Hacker News new | ask | show | jobs
by dixie_land 2744 days ago
that makes sense. though I wonder if for training purposes they can simply remove the user identifier. (like anonymizing them for instance)
1 comments

Nothing in the article suggests they were linked to any kind of user identifier, all we know is that each recording is linked to the transcription alexa made of it (which makes sense, training and log wise).

The user were easy to identify because if I listen to the last twenty queries you made to alexa between what you ask, what other people say in the background, what you talk about and what noise is in the background that gives me a lot of information; that's exactly how they were able to identify some of the users from their recordings.

> Nothing in the article suggests they were linked to any kind of user identifier

They were able to provide the customer a bundle of his recordings upon request so they must've maintained such a lookup mapping.

Of course that led to the mix up reported here.
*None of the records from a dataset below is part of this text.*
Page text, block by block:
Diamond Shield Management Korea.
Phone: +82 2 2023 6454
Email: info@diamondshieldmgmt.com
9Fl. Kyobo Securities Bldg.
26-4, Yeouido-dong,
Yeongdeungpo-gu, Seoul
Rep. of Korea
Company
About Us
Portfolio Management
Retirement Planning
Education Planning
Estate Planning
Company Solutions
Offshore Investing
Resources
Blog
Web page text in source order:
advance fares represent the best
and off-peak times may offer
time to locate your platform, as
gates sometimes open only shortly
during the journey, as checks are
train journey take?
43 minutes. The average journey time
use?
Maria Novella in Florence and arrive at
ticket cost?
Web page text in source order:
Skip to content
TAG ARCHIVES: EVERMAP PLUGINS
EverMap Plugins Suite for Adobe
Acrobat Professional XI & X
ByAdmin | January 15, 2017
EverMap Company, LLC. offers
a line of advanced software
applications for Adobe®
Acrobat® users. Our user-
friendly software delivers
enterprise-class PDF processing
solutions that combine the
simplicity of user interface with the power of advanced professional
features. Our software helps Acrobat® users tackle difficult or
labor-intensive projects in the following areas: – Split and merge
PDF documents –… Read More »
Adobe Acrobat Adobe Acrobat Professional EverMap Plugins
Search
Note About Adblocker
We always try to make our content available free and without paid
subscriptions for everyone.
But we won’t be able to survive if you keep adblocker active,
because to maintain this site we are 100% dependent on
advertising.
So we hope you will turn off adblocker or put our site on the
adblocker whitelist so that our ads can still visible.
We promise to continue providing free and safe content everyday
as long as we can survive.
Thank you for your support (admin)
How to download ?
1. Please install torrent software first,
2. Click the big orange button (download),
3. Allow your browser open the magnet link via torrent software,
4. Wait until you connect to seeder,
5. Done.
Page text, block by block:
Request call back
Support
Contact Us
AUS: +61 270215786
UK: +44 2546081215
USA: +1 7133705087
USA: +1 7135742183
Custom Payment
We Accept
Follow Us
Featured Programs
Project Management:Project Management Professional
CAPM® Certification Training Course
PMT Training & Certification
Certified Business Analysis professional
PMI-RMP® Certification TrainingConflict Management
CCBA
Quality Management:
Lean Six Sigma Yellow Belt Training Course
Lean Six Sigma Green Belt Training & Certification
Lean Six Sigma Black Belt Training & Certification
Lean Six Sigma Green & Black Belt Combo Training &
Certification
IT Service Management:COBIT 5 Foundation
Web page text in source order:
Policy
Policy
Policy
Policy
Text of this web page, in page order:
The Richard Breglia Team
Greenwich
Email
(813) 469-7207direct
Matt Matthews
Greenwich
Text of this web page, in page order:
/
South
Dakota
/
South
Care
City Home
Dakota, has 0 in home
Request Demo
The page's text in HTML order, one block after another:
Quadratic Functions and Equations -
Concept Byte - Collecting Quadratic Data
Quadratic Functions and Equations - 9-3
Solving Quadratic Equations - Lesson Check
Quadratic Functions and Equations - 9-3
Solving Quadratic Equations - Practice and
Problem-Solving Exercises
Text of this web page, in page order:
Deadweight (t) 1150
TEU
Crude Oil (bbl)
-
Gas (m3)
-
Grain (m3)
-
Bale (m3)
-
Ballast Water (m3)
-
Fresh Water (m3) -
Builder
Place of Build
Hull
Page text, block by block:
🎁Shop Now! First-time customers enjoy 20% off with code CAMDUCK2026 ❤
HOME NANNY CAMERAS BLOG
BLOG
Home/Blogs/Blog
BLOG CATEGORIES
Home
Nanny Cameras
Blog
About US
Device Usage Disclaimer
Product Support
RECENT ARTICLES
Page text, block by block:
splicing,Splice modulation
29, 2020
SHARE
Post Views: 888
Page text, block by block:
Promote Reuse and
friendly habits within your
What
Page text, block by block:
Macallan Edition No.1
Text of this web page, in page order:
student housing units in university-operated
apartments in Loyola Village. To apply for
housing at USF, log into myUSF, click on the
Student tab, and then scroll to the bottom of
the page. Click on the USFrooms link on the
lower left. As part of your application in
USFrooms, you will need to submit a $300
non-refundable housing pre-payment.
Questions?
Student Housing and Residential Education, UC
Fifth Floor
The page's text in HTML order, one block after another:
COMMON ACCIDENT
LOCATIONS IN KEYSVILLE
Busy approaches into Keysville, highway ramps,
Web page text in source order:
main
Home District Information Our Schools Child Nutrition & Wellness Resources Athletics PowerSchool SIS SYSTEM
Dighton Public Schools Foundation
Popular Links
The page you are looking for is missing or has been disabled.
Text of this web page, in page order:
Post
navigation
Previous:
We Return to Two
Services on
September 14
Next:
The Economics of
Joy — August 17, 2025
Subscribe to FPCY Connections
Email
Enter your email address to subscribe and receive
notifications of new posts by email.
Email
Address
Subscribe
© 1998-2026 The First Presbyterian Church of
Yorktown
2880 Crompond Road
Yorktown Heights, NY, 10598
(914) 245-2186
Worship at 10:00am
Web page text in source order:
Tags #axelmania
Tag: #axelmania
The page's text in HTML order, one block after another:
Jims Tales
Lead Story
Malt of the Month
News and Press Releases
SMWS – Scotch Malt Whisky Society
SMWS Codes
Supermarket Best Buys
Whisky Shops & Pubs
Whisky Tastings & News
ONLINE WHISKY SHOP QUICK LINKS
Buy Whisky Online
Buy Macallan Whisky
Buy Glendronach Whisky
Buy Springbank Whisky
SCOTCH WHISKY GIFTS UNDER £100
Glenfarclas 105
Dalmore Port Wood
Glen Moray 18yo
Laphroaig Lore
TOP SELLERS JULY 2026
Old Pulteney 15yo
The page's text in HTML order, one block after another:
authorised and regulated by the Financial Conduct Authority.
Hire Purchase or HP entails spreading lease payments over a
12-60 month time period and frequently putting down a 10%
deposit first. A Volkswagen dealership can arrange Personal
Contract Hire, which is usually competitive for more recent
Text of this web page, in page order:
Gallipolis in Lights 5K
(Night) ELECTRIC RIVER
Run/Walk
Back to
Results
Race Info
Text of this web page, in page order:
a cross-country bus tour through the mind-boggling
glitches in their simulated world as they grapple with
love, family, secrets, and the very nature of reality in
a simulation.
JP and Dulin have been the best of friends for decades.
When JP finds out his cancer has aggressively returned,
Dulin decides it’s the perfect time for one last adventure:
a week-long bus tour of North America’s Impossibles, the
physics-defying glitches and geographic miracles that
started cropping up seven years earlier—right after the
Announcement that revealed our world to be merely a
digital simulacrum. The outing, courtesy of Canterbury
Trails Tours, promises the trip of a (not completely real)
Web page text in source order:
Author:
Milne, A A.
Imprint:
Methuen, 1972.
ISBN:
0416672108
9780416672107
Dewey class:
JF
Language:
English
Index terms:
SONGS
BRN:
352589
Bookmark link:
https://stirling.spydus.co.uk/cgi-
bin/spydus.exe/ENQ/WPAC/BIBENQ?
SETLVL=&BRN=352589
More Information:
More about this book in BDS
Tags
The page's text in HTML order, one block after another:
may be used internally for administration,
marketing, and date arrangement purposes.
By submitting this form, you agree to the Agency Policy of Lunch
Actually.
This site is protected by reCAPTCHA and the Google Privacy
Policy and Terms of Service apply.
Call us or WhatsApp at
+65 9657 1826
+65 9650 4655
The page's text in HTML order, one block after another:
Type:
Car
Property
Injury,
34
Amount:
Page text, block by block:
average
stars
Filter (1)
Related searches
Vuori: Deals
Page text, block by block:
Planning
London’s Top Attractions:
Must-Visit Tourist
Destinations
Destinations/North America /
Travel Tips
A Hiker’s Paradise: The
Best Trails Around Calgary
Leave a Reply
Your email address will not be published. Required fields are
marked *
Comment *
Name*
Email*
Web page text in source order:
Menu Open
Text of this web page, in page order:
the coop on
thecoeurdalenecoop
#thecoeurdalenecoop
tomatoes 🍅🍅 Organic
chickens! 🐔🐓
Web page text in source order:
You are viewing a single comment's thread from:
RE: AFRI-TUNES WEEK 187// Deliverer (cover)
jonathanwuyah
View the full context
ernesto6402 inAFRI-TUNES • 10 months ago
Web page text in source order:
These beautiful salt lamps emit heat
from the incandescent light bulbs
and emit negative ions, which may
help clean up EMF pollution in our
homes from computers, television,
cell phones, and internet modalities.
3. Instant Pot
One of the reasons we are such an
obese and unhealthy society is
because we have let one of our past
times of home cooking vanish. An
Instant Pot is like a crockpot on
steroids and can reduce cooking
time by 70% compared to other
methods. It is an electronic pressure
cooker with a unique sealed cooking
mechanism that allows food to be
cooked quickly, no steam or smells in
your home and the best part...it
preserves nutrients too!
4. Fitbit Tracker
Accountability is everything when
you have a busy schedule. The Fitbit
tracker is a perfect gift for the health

But I'd argue it's safer if on Amazons side they simply can't fulfill such request themselves due to anonymization.

I suppose that does raise a question of where you draw the line on a company's obligation to anonymize information. Is disassociating a user ID from the data enough? What about data that makes the user identifiable through patterns?

If I say "Alexa, my name is Bob Jones and I have chlamydia," they're not really helping me out by just not associating that audio clip with my username.